2. I write everything down. If someone has a problem with a line, I mark it. If someone doesn't think the dialogue is realistic, I mark it. If someone has a question about the way a character is behaving, I mark it. This does two things: (a) it allows me to remember what was said, so I don't forget things, and (b) it short circuits the impulse to defend my work. I'm too busy writing to respond.

3. I ask questions. If I'm not sure what they mean or what issues they're pointing out, I'll say "I'm not sure what you mean" to get them to elaborate. This is important, because people, when they are critiquing writing, sometimes aren't sure what they are reacting to. They may think it's one thing, but in the course of talking about it discover that it's another.

4. I spin out the consequences of following the advice in my mind. Obviously, I don't do this in the critique session, but later, when I'm considering revisions. I ask myself "what would happen if I took this advice?" And I'm not allowed to give any crap answers like "Oh, the book will fall apart and SUCK." I have to really think about it.

For example, recently one of my readers suggested that a main character of one of the projects I'm working on needs to be older. Initially, I rejected this advice--my character was the age she was for a reason that I had thought about and decided on consciously. But then I thought about it.
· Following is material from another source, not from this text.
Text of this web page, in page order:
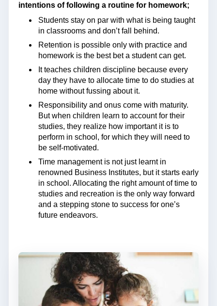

What would happen if I made her older? What impact would that have on the story? And I concluded that it wouldn't have a lot of effect at all. Yes, I had made the decision for a reason; yes, it was a good reason; but, no, changing that detail would not be the end of the story, and, in fact, wouldn't have a whole lot of impact on it at all.

Like I said, I don't know where I got this process from, or whether it will work for anyone else, but it works for me, and allows me to hear what other people have to say when they take time to say things about my stuff.


* I hope. I try to be, at least.

**Obvs, I'm basing this opinion on Maya's account. I haven't seen the actual critique, or the writer's actual response. You've been warned.

***In the circular file or in a regular file, whatever. I keep mine, because you never know when something that seemed WAY off base will suddenly turn out to be right on.